I played your game for insurance carriers before. I remember what I was supposed to do.
Oh, Captain, my Captain. What would Kipling say? Oh yes, out of every 100 EUO’s I do, how many do I say “deny this claim because of fraud”? I can count it on one maybe two hands. But it is not because the driver and the passenger gave inconsistent stories about when they twisted their heads after the impact.
If an attorney is going to say fraud, (s)he better be ready to defend it and either win, or make a good faith showing that (s)he should have won. Simple.
You are not in the majority JT on the fraud issue, and you probably have not done many provider EUOs. To the exent you have I would expect that you are fair and balanced.
Your brethren, for the most past, are not. Its not an EUO but rather an inquisition. The provider is treated with hostility. Questions are repetitive and aimed at tricking the provider into issuing sound bites that make the provider look fraudulent. At times, the provider is produced for two full days of testimony and the carrier attorney is still not done with questions.
Certain carriers “require” I-9 forms that would verify citizenship of the provider! What is this, Homeland Security?
For those like you JT who seek to inquire into the truth of a particular claim I applaud and welcome your inquiry. But for most of the EUOs I have attended no such inquiry is made. The EUO serves the purpose of being a billing event for the attorney, and when no Malella issues are forthcoming at testimony those issues are manufactured by the attorney and carrier.
Kurt,
I have done my share of provider EUOs. I am not out to trick anyone. Even a balanced person like me will go 6-8 hours, and that is mainly because there is a lot to be asked. Sometimes, another witness will be required based on the answers that were given. I can assure your, however, that I treat all deponents professionally and with dignity. My practice is not geared towards generating billables. If you feel that the EUO is so out of bounds, then you are free to object and then go to court to see if you are right. There are quite a few cases on the fire insurance side where that happens. The court will then decide whether or not to allow a further EUO. Park v. Long Island Ins. dealt with an offshoot of that issue.

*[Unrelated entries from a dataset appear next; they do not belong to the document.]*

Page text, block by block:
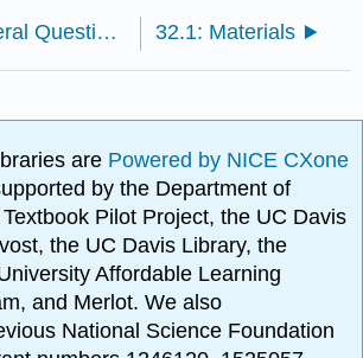
31.6: General Questions 32.1: Materials
are Powered by NICE CXone
by the Department of
Pilot Project, the UC Davis
the UC Davis Library, the
Affordable Learning
and Merlot. We also
National Science Foundation
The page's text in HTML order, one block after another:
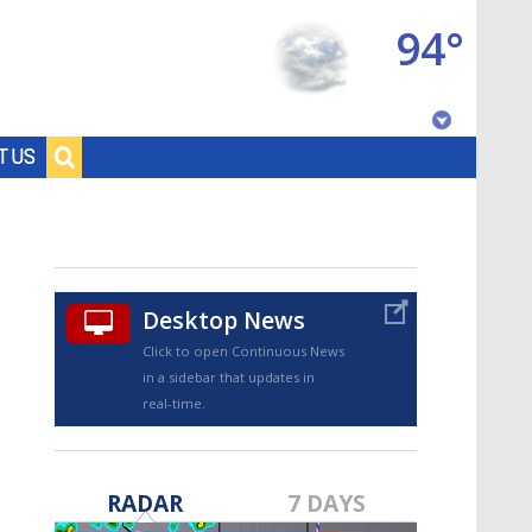
US
94°
Desktop News
Click to open Continuous News
in a sidebar that updates in
real-time.
RADAR 7 DAYS
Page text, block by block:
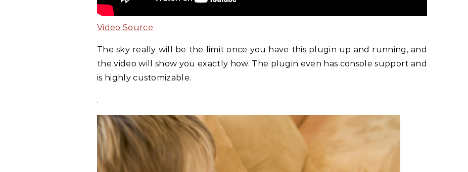
Video Source
The sky really will be the limit once you have this plugin up and running, and
the video will show you exactly how. The plugin even has console support and
is highly customizable.
.
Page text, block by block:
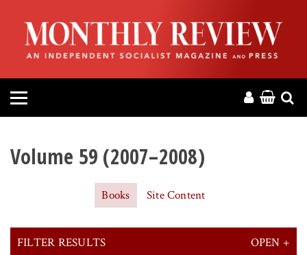
HOME
ABOUT
MAGAZINE
Volume 59 (2007–2008)
Books Site Content
FILTER RESULTS OPEN +
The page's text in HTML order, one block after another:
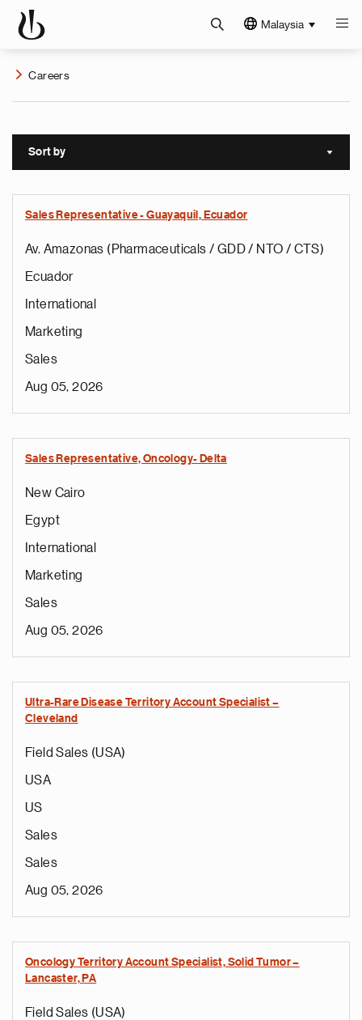
Malaysia
Careers
Sort by Sort
Sales Representative - Guayaquil, Ecuador
Av. Amazonas (Pharmaceuticals / GDD / NTO / CTS)
Ecuador
International
Marketing
Sales
Aug 05, 2026
Sales Representative, Oncology- Delta
New Cairo
Egypt
International
Marketing
Sales
Aug 05, 2026
Ultra-Rare Disease Territory Account Specialist –
Cleveland
Field Sales (USA)
USA
US
Sales
Sales
Aug 05, 2026
Oncology Territory Account Specialist, Solid Tumor –
Lancaster, PA
Field Sales (USA)

But, if your client is being held hostage then walk out and file a DJ on your own behalf. The thing is that, and maybe I am wrong, the providers are reticent to pay the retainers and hourly rates necessary to prosecute this type of action, or defend a true to Mallela to the end. If is the economic imbalances that thwart you, them I am not sure what I can say.
So JT, what you are saying is that the carrier and its attorney can do whatever the hell they want and then the provider must file a DJ to stop provider abuse.
And all this time I thought that insurance companies were regulated by NYS Ins Dept and that the Court of Appeals in Malella opined that such abuses would be thwarted by the regulatory body.
What can you say about economic imbalances? Tough luck to doctors, windfall to insurers.
I meant “stop insurance company abuse”. Its past my bedtime.
Oh J.T. I can count the number of medically unnecessary MUAs on one maybe two hands too.
I-9s at the EUO. Sort of sums it up. Give us an excuse … any excuse … not to pay.
Just got back from a Court Appearance in the big federal case. The government wants the indicted medical providers to default on their affirmative litigation as a condition of bail. In other words if the insurance company moves to compel discovery the provider cannot resist the motion and cannot provide discovery. They physically cannot do anything. If they do they have violated their bail; forfeit their bond and go to jail.
I wonder who put the government up to that? In a case where the wiretap apps lifted portions of the Gecko’s RICOs.
Whatever happened to innocent until proven guilty.
This country is a the biggest lie in history spreading freedom to the entire world via cluster bombs and then complete anarchy.